Hank looked around to the others, “What? Why? Do we need it for something on the other side?”
“No.” Gus said, “I was just going to light it up, have you bend over and then blow smoke up your ass too. Look, this isn’t a game, things are deadly here and deadly there. I think…and I emphasize the word, that we’ll be okay. But I’m not going to give you false advice or sugar coat it; if you see something over there go at it all out.”
“No exceptions?” Juan asked.
Gus hesitated, “If we come upon something, like we find something we might try talking. There may be people there. Very clever people.”
“Supers like Juan and me?”
“Only if they came from our side. Their virus didn’t help normal humans at all. Any people we find we must treat with caution. We got sold out last time, trusted someone who was working with a ‘master’ zombie, gathering up humans for him to devour.”
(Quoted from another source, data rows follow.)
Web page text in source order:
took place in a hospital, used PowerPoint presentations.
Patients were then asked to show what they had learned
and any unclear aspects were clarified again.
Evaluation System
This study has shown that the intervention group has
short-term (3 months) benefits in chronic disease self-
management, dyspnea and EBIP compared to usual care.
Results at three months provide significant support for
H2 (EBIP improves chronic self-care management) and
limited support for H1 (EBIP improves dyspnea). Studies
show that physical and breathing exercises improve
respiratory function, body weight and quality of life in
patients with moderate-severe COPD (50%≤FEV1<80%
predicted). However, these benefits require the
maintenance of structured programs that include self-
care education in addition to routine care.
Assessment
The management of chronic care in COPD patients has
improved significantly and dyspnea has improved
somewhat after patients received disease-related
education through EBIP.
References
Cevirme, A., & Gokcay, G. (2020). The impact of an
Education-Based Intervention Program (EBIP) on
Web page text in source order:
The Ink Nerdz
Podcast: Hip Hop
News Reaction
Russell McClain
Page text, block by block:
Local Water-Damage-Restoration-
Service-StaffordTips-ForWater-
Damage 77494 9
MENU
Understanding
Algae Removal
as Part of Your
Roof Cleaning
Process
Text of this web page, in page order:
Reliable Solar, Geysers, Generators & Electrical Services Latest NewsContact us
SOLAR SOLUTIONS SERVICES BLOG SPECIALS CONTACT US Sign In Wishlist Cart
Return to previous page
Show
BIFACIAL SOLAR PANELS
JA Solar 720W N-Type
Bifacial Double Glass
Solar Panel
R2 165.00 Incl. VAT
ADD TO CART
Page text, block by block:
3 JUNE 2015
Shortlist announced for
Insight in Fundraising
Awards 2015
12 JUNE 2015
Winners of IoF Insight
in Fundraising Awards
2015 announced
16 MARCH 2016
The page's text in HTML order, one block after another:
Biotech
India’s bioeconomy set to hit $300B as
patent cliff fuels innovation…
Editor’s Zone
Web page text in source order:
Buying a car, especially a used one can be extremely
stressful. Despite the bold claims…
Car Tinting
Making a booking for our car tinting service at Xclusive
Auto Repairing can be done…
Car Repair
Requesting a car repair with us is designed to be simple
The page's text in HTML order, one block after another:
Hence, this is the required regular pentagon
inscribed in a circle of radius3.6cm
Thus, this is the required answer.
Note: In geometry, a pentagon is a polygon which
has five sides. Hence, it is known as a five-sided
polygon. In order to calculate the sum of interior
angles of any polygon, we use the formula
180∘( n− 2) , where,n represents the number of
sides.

“Got it. Shoot anything that finds us. Defer to you if we see anything not charging us like a bull.”
“There may be some of our super zeds over there too, probably are, in fact. I told you that their zombies get nothing from killing ours, no power increase, remember?”
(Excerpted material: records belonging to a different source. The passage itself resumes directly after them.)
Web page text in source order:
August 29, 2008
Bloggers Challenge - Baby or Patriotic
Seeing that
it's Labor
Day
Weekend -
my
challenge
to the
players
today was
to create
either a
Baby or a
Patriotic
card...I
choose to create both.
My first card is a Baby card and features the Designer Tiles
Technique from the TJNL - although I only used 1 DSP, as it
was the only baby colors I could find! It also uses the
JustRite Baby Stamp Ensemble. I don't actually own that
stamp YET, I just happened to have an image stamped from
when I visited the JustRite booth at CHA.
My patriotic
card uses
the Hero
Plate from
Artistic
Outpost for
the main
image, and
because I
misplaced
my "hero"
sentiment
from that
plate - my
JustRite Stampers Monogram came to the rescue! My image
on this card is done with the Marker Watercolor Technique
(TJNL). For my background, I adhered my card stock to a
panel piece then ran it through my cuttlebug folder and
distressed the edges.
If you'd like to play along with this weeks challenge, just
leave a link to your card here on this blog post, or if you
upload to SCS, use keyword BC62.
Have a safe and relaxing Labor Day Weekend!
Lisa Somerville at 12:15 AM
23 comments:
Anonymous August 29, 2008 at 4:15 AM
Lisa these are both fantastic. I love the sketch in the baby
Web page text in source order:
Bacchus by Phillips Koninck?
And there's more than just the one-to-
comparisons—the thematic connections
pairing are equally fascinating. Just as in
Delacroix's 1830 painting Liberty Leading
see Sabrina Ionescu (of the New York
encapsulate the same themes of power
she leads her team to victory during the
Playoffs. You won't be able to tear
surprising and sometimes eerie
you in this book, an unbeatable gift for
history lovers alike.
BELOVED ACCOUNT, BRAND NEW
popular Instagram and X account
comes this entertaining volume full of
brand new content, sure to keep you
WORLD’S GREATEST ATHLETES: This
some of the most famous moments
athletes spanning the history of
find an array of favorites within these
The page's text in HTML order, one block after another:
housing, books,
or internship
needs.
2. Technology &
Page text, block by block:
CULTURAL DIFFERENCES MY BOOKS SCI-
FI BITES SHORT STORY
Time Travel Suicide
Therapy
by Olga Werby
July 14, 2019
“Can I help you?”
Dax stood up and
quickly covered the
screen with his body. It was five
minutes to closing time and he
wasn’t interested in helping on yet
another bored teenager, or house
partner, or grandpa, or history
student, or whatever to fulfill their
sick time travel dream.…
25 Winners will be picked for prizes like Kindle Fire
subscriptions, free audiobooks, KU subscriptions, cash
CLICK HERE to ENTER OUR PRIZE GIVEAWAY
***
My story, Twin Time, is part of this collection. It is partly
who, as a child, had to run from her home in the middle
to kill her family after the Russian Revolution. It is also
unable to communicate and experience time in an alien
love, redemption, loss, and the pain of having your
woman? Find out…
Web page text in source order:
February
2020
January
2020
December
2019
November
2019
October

“Yeah, so there is no incentive for them to wipe our guys out. How would there be any zeds over there?”
“Some came with us, some passed through on their own. The rift, it acts as sort of a food source for our zeds. Some of them pass through out of curiosity. I hardly think anyone could say they accidently went through it.” Gus pointed at the bay and stairs, “I mean, that’s like accidently having sex with someone, isn’t it?”
Hank laughed, “Well? Shall we go?”
“Yeah, let’s get this thing started.” Nick said.
Gus just looked at him for a moment before carefully untying his plastic bags of gear. He removed a couple of strips of dense foam, which he placed under the stairs, “For when I get back, no sense in carrying it with me on the other side.” He said to Nick’s questioning look.
They dressed, checked their weapons and stood at the foot of the stairs looking at the darker patch of sky at the top of the platform. “You leading?” Hank asked Gus.
“I’d rather not.”
“Hah! Okay, I’ll go first, I’m least likely to draw any attention, being half zombie myself.” Hank walked up the stairs, followed closely by Juan, then Nick. Each man disappeared through the portal, stepping through the invisible plane like going from one room in a mansion into another. In moments Gus was alone at the top of the platform. He stood there looking at the opening, eyes closed behind his dark sunglasses.
“I swore I wouldn’t do this again. Unfortunately, I was wrong, so I must go on.” He muttered to himself. “Poetry at time like this.” He made a mock salute to the distant zombies on the north shore and stepped through to oblivion.